Technological turning points in the past have taught important lessons about how to identify long-term winners from transformative innovation.
The market reaction to generative artificial intelligence (GAI) over the past year implies that investors already know how this revolution will play out. But not so fast. While we may be on the cusp of a dramatic technology paradigm shift, its outcomes are far from obvious and will take time to discern.
For much of 2023, US equity markets were defined by excitement over AI. Returns were concentrated in a very small group of stocks seen to be AI winners. The market appears to be assigning a high probability to the assumption that these companies will be the long-term leaders of the AI revolution with the greatest profitability gains. Wall Street analysts are already projecting how much revenue and profit the incumbents will see from AI. There’s a frenzy of forecasts for how many initial users Microsoft will attract for Copilot, its GAI tool expected in November. Some even predict the end of internet search as we know it.
The Race Is on for the GAI Operating System
We think it’s too early to make such bold predictions—particularly on profitability.

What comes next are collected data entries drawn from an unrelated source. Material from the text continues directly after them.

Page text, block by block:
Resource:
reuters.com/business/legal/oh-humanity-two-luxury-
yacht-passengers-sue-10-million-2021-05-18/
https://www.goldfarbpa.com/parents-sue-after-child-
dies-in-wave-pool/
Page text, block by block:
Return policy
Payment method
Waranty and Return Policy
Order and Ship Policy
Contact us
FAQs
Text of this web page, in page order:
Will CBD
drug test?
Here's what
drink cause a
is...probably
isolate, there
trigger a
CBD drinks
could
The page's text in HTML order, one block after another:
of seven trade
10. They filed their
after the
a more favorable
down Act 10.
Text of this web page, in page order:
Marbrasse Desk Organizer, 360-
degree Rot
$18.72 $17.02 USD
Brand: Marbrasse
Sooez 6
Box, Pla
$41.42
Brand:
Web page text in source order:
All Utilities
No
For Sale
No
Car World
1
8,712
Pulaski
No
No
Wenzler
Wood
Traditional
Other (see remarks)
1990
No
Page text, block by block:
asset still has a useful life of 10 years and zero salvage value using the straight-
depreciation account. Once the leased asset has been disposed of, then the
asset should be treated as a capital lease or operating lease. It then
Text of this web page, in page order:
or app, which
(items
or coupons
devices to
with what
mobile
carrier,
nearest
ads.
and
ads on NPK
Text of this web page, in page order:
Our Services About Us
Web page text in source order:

Yes, GAI marks a paradigm shift with the potential to deliver massive productivity gains by lowering barriers to entry and stimulating new business models. Yet during technological turning points in the past, investors also learned important lessons about evaluating the true long-term impact of transformational innovation.

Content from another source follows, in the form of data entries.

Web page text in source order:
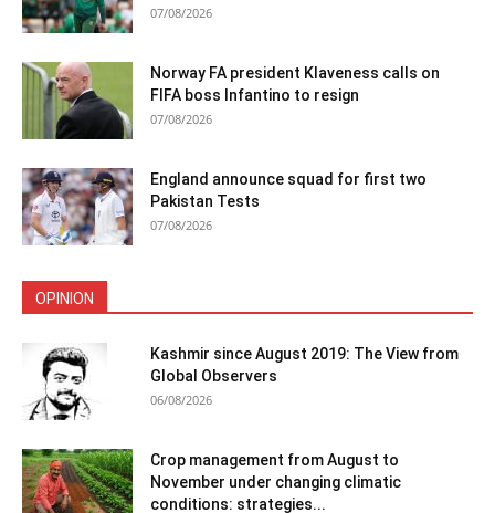
07/08/2026
Norway FA president Klaveness calls on
FIFA boss Infantino to resign
07/08/2026
England announce squad for first two
Pakistan Tests
07/08/2026
OPINION
Kashmir since August 2019: The View from
Global Observers
06/08/2026
Crop management from August to
November under changing climatic
conditions: strategies...

Today, the spotlight is on the technology mega-caps. Each wants to build their own unique large language model that will become the future GAI operating system. In aggregate, the spending on AI-dedicated graphics processing units (GPUs) will reach at least $25 billion in 2023 alone. Disruptive innovation creates a window of opportunity for the incumbents to enter each other’s playing field.
Lessons from the iPhone and Internet
But will all the mega-caps be the biggest long-term AI winners? And more importantly, how can investors determine which companies have the right business models to profit in an AI future?
Some historical context can help answer these questions. AI itself isn’t new, but GAI, which took the world by storm in November 2022 with ChatGPT, has been dubbed an iPhone moment for innovation. The iPhone combined the internet, mobile broadband and smartphone in a single package that unlocked access to vast amounts of information and created efficiencies across industries.
Yet when the iPhone was launched in 2007, the long-term winners and losers weren’t immediately apparent. In fact, the largest companies—by market cap and by operating profit—were very different in 2007 than they are today. Over time, new leaders emerged with much larger profit pools. Some, like Apple, may have been more obvious. But the smartphone spawned a whole new mobile ecosystem. Only then did household names including Meta, Spotify, YouTube and Venmo really began to take off (Display). In our view, the iPhone moment has yet to arrive for AI.